I mentioned Gullah culture in a previous post when I’d first arrived in the Lowcountry of South Carolina, which is a hub for many Gullah/Geechee people. But in my next two posts, I want to highlight two family farms running amazing businesses and preserving their family history in the heart of the Gullah islands.

Joseph Fields Farm

Helen and Joseph Fields at their home on Johns Island, SC

“I’m a third generation farmer. Born and raised on the farm. My family’s been doing ‘organics’ here since the 50s, maybe 40s too, ’cause we used chicken manure and cow manure. But then I started doing conventional farming. Now I’ve switched back to organic because those chemicals, they cause cancer,” Joseph Fields.

Joseph and Helen Fields are farming the Fields family land on Johns Island, SC, which has been in the family since the 1800s. “My parents told us to hold onto this land, because land is hard to hold onto. The kids will lose it somehow during the years, through tax or other problems, so that’s what we’re trying to do, is hold onto it,” says Joseph.

And that’s exactly what they’ve done. Joseph and Helen have been farming the land for about 40 years, and about 11 years ago they began learning about modern organic farming through the Bioneers Conference and got certified with the help of the Southeast African American Farming Organic Network. Now, they’re selling organic produce through several farmers markets, to some local schools and most recently their produce is going to Whole Foods!

I drove around the farm with Joseph for the afternoon, who told me stories about growing up on the land, about his family’s Gullah culture and about how he and Helen met so many years ago. He had quite the sense of humor, so his stories were interjected with my laughter, but he also had quite an array of knowledge on farming.  As he pointed out the various crops growing on their plots spread out over the 60 acre land, he shared with me some of the practices they use – like black plastic mulch for their tomatoes and drip tape pumped from their well.

I got to meet some of Joseph’s apprentices, or young farm hands, working and learning from Joseph. Both were in their 20s, one a student, and both were white. I asked Joseph how many of his apprentices over the years are Black, or people of color. He said “none.”

Farming in the middle of Gullah nation, where agrarian roots and food traditions are so strong, and yet the question remains: Where are our young brown people on the farm??

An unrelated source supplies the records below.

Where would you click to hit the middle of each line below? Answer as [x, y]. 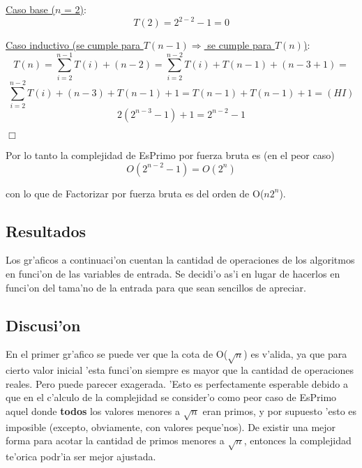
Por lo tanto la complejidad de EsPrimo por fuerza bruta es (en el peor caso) [170, 154]
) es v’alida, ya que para [295, 354]
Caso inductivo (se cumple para [73, 45]
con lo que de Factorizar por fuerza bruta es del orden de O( [135, 193]
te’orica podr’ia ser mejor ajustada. [81, 456]
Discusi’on [43, 325]
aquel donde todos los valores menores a [93, 410]
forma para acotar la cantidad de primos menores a [115, 440]
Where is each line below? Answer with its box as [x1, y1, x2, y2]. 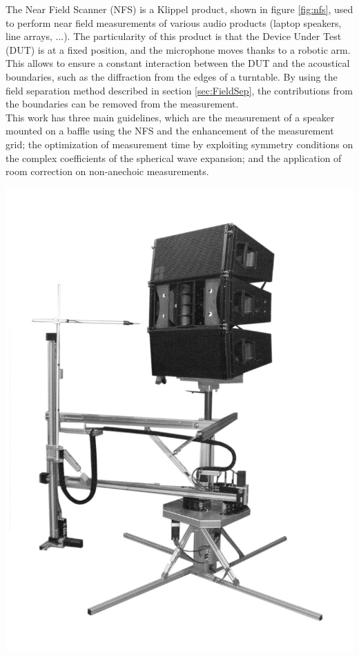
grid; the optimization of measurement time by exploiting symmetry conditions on [6, 137, 353, 151]
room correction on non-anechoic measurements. [6, 164, 209, 179]
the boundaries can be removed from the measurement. [6, 97, 239, 111]
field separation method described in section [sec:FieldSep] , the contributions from [6, 83, 353, 97]
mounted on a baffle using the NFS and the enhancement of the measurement [6, 123, 334, 138]
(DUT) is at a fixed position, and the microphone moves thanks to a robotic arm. [6, 42, 351, 57]
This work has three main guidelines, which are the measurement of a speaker [6, 110, 335, 124]
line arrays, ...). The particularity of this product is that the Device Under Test [6, 29, 342, 43]
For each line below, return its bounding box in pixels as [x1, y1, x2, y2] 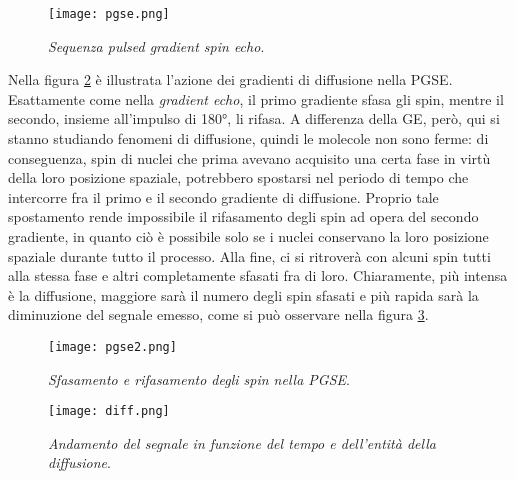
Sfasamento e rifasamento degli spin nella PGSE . [48, 368, 350, 389]
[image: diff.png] [48, 404, 170, 419]
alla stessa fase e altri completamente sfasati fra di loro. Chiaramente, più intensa [8, 265, 508, 286]
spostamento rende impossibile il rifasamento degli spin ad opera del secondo [8, 206, 479, 227]
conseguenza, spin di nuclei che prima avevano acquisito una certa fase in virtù [8, 147, 491, 168]
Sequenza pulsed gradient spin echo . [48, 35, 265, 56]
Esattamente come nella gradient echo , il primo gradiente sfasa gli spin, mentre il [8, 88, 504, 109]
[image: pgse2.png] [48, 339, 177, 354]
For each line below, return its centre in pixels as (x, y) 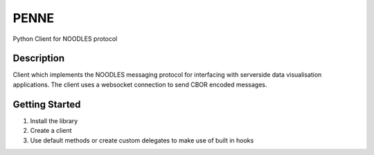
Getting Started (47, 104)
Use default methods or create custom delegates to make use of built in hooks (142, 140)
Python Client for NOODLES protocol (65, 39)
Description (39, 58)
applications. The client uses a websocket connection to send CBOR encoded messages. (140, 84)
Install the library (54, 120)
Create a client (51, 131)
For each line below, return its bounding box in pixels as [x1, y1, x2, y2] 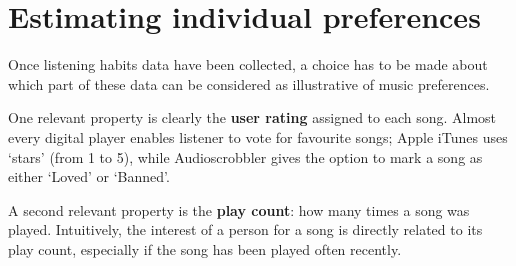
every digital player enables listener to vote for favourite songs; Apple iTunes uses [8, 126, 508, 147]
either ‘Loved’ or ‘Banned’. [8, 166, 170, 187]
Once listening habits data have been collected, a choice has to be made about [8, 54, 488, 75]
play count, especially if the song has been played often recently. [8, 238, 402, 259]
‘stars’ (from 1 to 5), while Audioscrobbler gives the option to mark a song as [8, 146, 483, 167]
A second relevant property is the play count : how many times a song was [8, 199, 470, 220]
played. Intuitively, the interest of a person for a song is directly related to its [8, 219, 483, 240]
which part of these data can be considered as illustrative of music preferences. [8, 73, 490, 94]

These posts are just small excerpts from the upcoming COLOR of FOOD/ photo documentary book! I just arrived back home from the 5 month tour interviewing farmer to farmer. So I will continue to post photos and stories here and on thecolorofood.org site! Bear with me as I am way behind on posts, still catching up from having limited web access on the road. Currently still posting from my time with mainly Black farmers in the Southeast, but more posts from Hispanic and Native farmers in other parts of the country are to come!!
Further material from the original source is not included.